Records for this exercise:
------
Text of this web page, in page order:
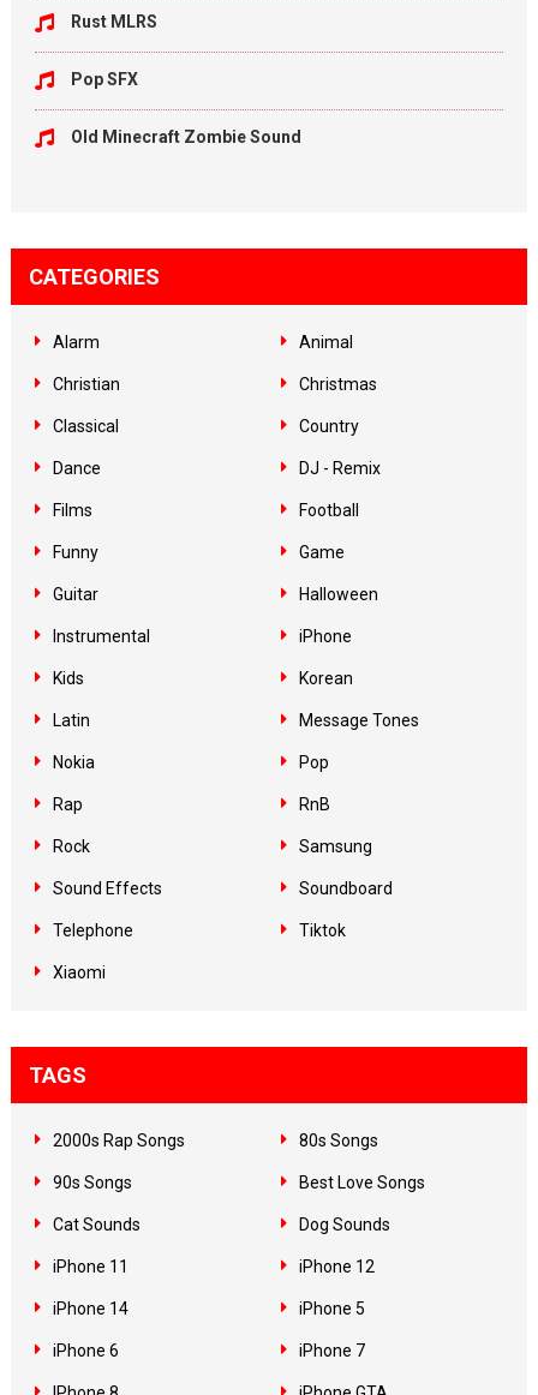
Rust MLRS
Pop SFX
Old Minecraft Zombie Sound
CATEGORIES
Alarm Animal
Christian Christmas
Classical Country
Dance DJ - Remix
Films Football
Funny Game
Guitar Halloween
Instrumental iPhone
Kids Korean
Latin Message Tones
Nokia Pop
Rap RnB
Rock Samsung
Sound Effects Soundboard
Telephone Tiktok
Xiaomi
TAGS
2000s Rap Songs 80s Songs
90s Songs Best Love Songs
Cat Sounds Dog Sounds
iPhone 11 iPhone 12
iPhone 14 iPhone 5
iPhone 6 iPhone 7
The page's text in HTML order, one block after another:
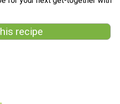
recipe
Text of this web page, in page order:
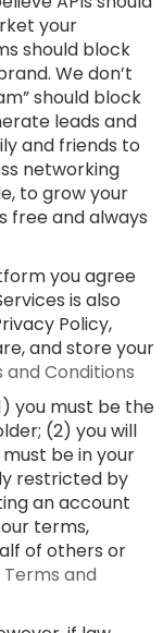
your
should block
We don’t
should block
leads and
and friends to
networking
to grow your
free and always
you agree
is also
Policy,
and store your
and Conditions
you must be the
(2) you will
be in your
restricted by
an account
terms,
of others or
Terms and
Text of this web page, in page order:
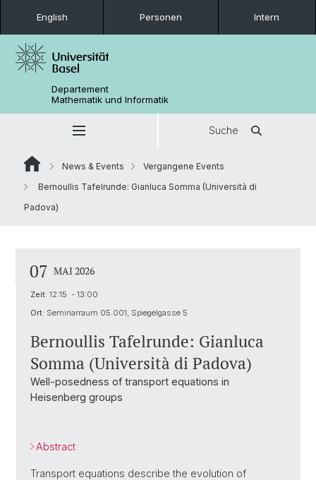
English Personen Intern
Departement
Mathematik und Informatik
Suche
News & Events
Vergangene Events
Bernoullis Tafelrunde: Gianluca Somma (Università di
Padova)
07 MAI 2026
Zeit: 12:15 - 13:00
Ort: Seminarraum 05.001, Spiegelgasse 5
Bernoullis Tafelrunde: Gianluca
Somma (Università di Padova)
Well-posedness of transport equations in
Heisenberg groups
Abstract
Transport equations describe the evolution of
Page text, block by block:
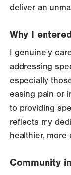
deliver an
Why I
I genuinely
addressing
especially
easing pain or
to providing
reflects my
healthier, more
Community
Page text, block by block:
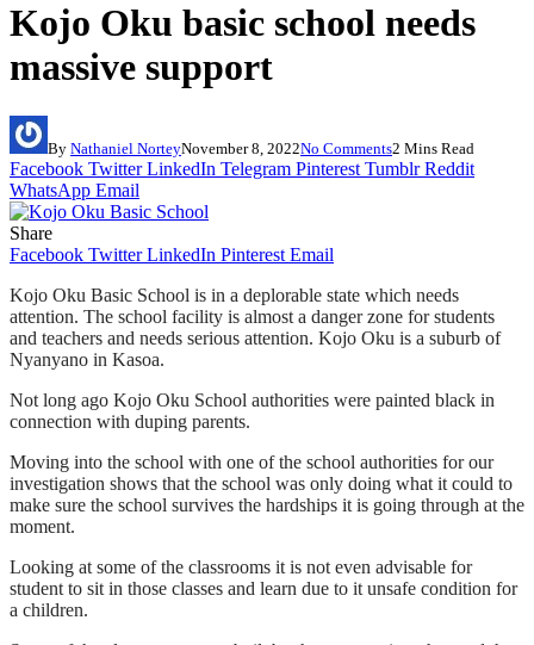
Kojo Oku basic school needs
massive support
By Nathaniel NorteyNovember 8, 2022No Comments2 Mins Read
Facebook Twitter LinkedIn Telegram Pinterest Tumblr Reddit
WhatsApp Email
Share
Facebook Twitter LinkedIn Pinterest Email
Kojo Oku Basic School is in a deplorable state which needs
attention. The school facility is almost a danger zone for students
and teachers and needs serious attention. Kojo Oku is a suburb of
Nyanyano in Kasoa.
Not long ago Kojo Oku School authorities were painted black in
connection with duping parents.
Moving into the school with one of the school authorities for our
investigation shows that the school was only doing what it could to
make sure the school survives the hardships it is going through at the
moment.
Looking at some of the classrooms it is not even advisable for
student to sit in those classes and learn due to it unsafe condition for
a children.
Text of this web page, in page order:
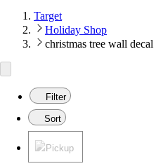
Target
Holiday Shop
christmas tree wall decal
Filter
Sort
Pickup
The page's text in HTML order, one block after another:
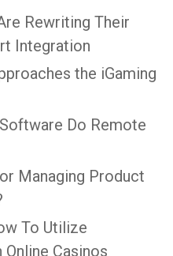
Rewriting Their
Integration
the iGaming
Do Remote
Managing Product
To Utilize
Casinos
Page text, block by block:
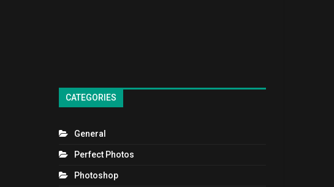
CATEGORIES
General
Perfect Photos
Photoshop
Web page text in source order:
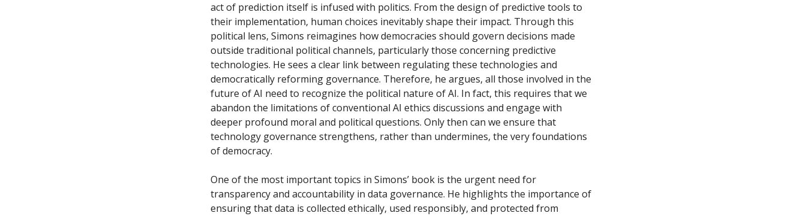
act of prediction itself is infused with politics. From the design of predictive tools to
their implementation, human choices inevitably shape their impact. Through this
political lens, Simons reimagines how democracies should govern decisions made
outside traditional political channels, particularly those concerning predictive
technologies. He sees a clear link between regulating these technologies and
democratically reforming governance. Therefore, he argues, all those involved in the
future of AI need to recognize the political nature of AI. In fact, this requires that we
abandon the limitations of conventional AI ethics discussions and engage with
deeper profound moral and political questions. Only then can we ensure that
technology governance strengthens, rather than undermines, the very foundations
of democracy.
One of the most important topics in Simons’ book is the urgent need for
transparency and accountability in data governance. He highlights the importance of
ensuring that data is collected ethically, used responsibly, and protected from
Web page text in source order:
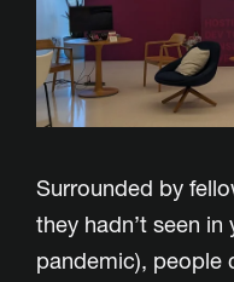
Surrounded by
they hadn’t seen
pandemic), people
------
Task directions:
Using the data above, which lines fall from the one with "iPhone 11 iPhone 12" through the one with "a children."? Repeat them exactly, ends included, minus any pictures.

Solution to this problem:
iPhone 11 iPhone 12
iPhone 14 iPhone 5
iPhone 6 iPhone 7
The page's text in HTML order, one block after another:
recipe
Text of this web page, in page order:
your
should block
We don’t
should block
leads and
and friends to
networking
to grow your
free and always
you agree
is also
Policy,
and store your
and Conditions
you must be the
(2) you will
be in your
restricted by
an account
terms,
of others or
Terms and
Text of this web page, in page order:
English Personen Intern
Departement
Mathematik und Informatik
Suche
News & Events
Vergangene Events
Bernoullis Tafelrunde: Gianluca Somma (Università di
Padova)
07 MAI 2026
Zeit: 12:15 - 13:00
Ort: Seminarraum 05.001, Spiegelgasse 5
Bernoullis Tafelrunde: Gianluca
Somma (Università di Padova)
Well-posedness of transport equations in
Heisenberg groups
Abstract
Transport equations describe the evolution of
Page text, block by block:
deliver an
Why I
I genuinely
addressing
especially
easing pain or
to providing
reflects my
healthier, more
Community
Page text, block by block:
Kojo Oku basic school needs
massive support
By Nathaniel NorteyNovember 8, 2022No Comments2 Mins Read
Facebook Twitter LinkedIn Telegram Pinterest Tumblr Reddit
WhatsApp Email
Share
Facebook Twitter LinkedIn Pinterest Email
Kojo Oku Basic School is in a deplorable state which needs
attention. The school facility is almost a danger zone for students
and teachers and needs serious attention. Kojo Oku is a suburb of
Nyanyano in Kasoa.
Not long ago Kojo Oku School authorities were painted black in
connection with duping parents.
Moving into the school with one of the school authorities for our
investigation shows that the school was only doing what it could to
make sure the school survives the hardships it is going through at the
moment.
Looking at some of the classrooms it is not even advisable for
student to sit in those classes and learn due to it unsafe condition for
a children.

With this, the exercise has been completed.